__WHAT YOU HAVE TO DO__
Print out the full listing below, word for word.

=======

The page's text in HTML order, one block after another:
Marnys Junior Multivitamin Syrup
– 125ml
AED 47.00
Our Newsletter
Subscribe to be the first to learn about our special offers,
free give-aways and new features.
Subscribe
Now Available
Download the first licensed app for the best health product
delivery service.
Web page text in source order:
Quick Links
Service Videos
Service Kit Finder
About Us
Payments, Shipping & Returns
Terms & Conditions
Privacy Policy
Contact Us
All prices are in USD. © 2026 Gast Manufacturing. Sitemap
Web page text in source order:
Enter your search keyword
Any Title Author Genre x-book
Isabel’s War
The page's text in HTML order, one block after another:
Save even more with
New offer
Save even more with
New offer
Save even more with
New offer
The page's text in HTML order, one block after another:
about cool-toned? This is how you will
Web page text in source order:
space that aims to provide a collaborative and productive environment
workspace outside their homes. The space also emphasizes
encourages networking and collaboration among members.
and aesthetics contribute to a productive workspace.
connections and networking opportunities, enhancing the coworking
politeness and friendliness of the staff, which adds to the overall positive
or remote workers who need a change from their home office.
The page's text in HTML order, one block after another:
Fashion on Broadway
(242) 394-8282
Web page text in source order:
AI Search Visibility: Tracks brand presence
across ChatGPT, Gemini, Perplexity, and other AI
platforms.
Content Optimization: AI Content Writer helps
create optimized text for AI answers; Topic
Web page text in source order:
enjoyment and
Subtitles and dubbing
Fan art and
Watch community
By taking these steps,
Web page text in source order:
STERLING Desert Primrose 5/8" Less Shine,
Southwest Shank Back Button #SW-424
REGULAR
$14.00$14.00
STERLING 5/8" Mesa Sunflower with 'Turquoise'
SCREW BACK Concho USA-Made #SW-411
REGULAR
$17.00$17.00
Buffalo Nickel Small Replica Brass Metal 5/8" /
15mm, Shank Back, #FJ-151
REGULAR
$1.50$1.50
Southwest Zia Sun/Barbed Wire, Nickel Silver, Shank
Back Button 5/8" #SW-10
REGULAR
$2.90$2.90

=======

__RESULT__
The page's text in HTML order, one block after another:
Marnys Junior Multivitamin Syrup
– 125ml
AED 47.00
Our Newsletter
Subscribe to be the first to learn about our special offers,
free give-aways and new features.
Subscribe
Now Available
Download the first licensed app for the best health product
delivery service.
Web page text in source order:
Quick Links
Service Videos
Service Kit Finder
About Us
Payments, Shipping & Returns
Terms & Conditions
Privacy Policy
Contact Us
All prices are in USD. © 2026 Gast Manufacturing. Sitemap
Web page text in source order:
Enter your search keyword
Any Title Author Genre x-book
Isabel’s War
The page's text in HTML order, one block after another:
Save even more with
New offer
Save even more with
New offer
Save even more with
New offer
The page's text in HTML order, one block after another:
about cool-toned? This is how you will
Web page text in source order:
space that aims to provide a collaborative and productive environment
workspace outside their homes. The space also emphasizes
encourages networking and collaboration among members.
and aesthetics contribute to a productive workspace.
connections and networking opportunities, enhancing the coworking
politeness and friendliness of the staff, which adds to the overall positive
or remote workers who need a change from their home office.
The page's text in HTML order, one block after another:
Fashion on Broadway
(242) 394-8282
Web page text in source order:
AI Search Visibility: Tracks brand presence
across ChatGPT, Gemini, Perplexity, and other AI
platforms.
Content Optimization: AI Content Writer helps
create optimized text for AI answers; Topic
Web page text in source order:
enjoyment and
Subtitles and dubbing
Fan art and
Watch community
By taking these steps,
Web page text in source order:
STERLING Desert Primrose 5/8" Less Shine,
Southwest Shank Back Button #SW-424
REGULAR
$14.00$14.00
STERLING 5/8" Mesa Sunflower with 'Turquoise'
SCREW BACK Concho USA-Made #SW-411
REGULAR
$17.00$17.00
Buffalo Nickel Small Replica Brass Metal 5/8" /
15mm, Shank Back, #FJ-151
REGULAR
$1.50$1.50
Southwest Zia Sun/Barbed Wire, Nickel Silver, Shank
Back Button 5/8" #SW-10
REGULAR
$2.90$2.90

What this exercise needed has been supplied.